My money out of my own hard earned pocket you wont get better allround performace than the BFG.........Period .....................................And yes i HAVE HAD PRETTY MUCH EVERYTHING ELSE :Psmiley:

----------


## Munsey

Kl71 30x9.5 x4= 970        33x 12.5. = 1524  These prices where the best I could get a month ago ,will still be valid . My mate gets 60 ks out of his hilux kl71s (a set a year) have herd other people get less . Bfgs I recon are better in my mind but what you pay for them now I think kl71 is better value for money .

----------


## 7mmwsm

Had Toyo, Kumo and Hankook ATs. Toyo wore out quick. Kumo punctured and broke once they got down a bit. Hankooks were alright but then my mate sold his tyre shop so they lost the competitive price. I am sick of sliding around on semi smooth (all terrain) tyres. Just put on some Bridgestone Dueller M/T. Now the world is a different place.
Chains are good but I always tend to "have go" before putting them on and then get covered in shit putting them on.
If I had a newer ute (my Holden Rodeo has done over 300kms and just my luck would die if I put flash tyres on it) I would go for Mickey Thompsons. My dad has them on a flat deck V8 Landcruiser. He had Maxis ? on his last one and he reckons he dosen't use chains as much with the Mickey's. He is fencing around Kawhia and that mud out there is sticky shit so a pretty good test. He is mad though.
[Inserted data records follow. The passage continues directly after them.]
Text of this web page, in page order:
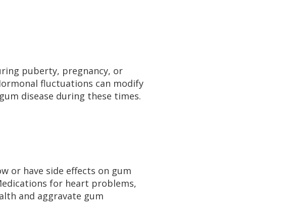
puberty, pregnancy, or
fluctuations can modify
disease during these times.
or have side effects on gum
for heart problems,
and aggravate gum
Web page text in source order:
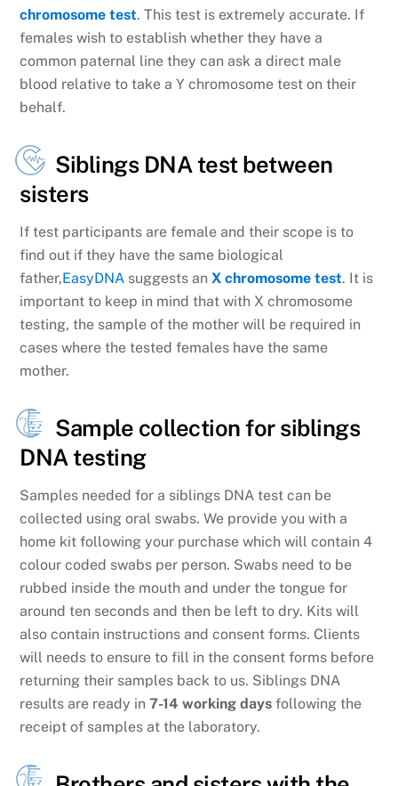
chromosome test. This test is extremely accurate. If
females wish to establish whether they have a
common paternal line they can ask a direct male
blood relative to take a Y chromosome test on their
behalf.
Siblings DNA test between
sisters
If test participants are female and their scope is to
find out if they have the same biological
father,EasyDNA suggests anX chromosome test. It is
important to keep in mind that with X chromosome
testing, the sample of the mother will be required in
cases where the tested females have the same
mother.
Sample collection for siblings
DNA testing
Samples needed for a siblings DNA test can be
collected using oral swabs. We provide you with a
home kit following your purchase which will contain 4
colour coded swabs per person. Swabs need to be
rubbed inside the mouth and under the tongue for
around ten seconds and then be left to dry. Kits will
also contain instructions and consent forms. Clients
will needs to ensure to fill in the consent forms before
returning their samples back to us. Siblings DNA
results are ready in7-14 working days following the
receipt of samples at the laboratory.
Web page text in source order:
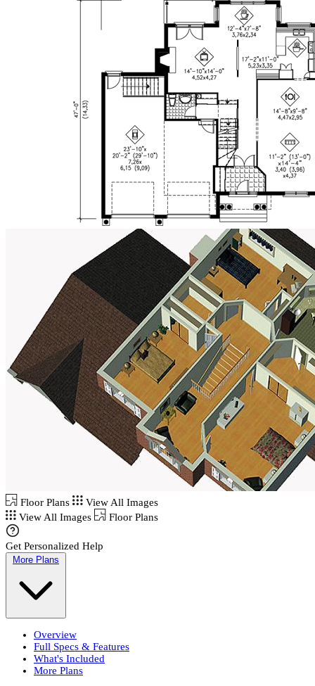
Floor Plans
View All Images
View All Images
Floor Plans
Get Personalized Help
More Plans
Overview
Full Specs & Features
What's Included
More Plans
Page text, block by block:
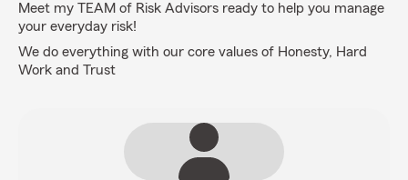
Meet my TEAM of Risk Advisors ready to help you manage
your everyday risk!
We do everything with our core values of Honesty, Hard
Work and Trust
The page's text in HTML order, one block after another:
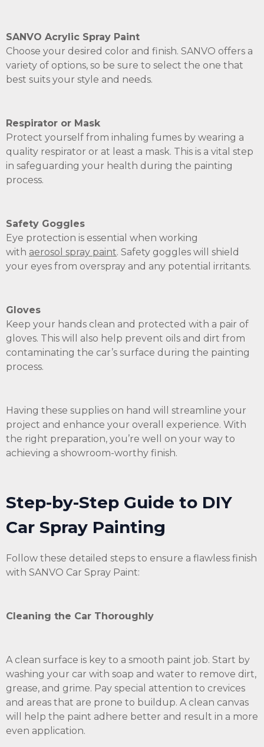
SANVO Acrylic Spray Paint
Choose your desired color and finish. SANVO offers a
variety of options, so be sure to select the one that
best suits your style and needs.
Respirator or Mask
Protect yourself from inhaling fumes by wearing a
quality respirator or at least a mask. This is a vital step
in safeguarding your health during the painting
process.
Safety Goggles
Eye protection is essential when working
with aerosol spray paint. Safety goggles will shield
your eyes from overspray and any potential irritants.
Gloves
Keep your hands clean and protected with a pair of
gloves. This will also help prevent oils and dirt from
contaminating the car’s surface during the painting
process.
Having these supplies on hand will streamline your
project and enhance your overall experience. With
the right preparation, you’re well on your way to
achieving a showroom-worthy finish.
Step-by-Step Guide to DIY
Car Spray Painting
Follow these detailed steps to ensure a flawless finish
with SANVO Car Spray Paint:
Cleaning the Car Thoroughly
A clean surface is key to a smooth paint job. Start by
washing your car with soap and water to remove dirt,
grease, and grime. Pay special attention to crevices
and areas that are prone to buildup. A clean canvas
will help the paint adhere better and result in a more
even application.
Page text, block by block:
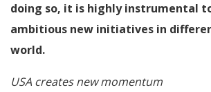
doing so, it is highly instrumental
ambitious new initiatives in
world.
USA creates new momentum
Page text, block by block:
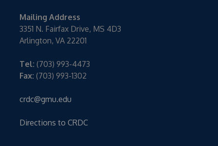
Mailing Address
3351 N. Fairfax Drive, MS 4D3
Arlington, VA 22201
Tel: (703) 993-4473
Fax: (703) 993-1302
crdc@gmu.edu
Directions to CRDC

When it gets to the stage he needs chains (he puts four on) I get out and walk.

----------


## baldbob

> Bob Im worried about you. First you ask me what use is a 45-70, next you suggest you wouldnt use a 7mm Rum to shoot rabbits.


I did in the same sentance ask if there was any pills to fix me

----------


## striker

[QUOTE=7mmwsm;42549] Just put on some Bridgestone Dueller M/T. Now the world is a different place.

did you go to the shop I told you about?

----------


## Bushrash

Had a brand new set of cooper at's on the saffy when i brought it,, brought some new rims and and got a set of 32x11.5-15 kl71's to put on for when i go bush ,,,coopers were ok but after a few rims off,,, rims on shit the 71s have stayed on because to be honest i think they do everything better than the coopers ,,,that much so i sold the coopers few weeks back,,,but haha always a "but" they are pretty noisey now they are worn and have not been super happy with kms out of them ,,,,i am a slack fark when it comes to tyre pressures so could be my fault ,,,,,been seriously looking at getting the new release 764 maxis bighorn next havnt got 32's in the country yet ,,,mates got them and loves them,,,had a new set of 32 kl's on backorder for over a year with the importers so a change may be in order.

----------


## 7mmwsm

[QUOTE=striker;42559]


> Just put on some Bridgestone Dueller M/T. Now the world is a different place.
> 
> did you go to the shop I told you about?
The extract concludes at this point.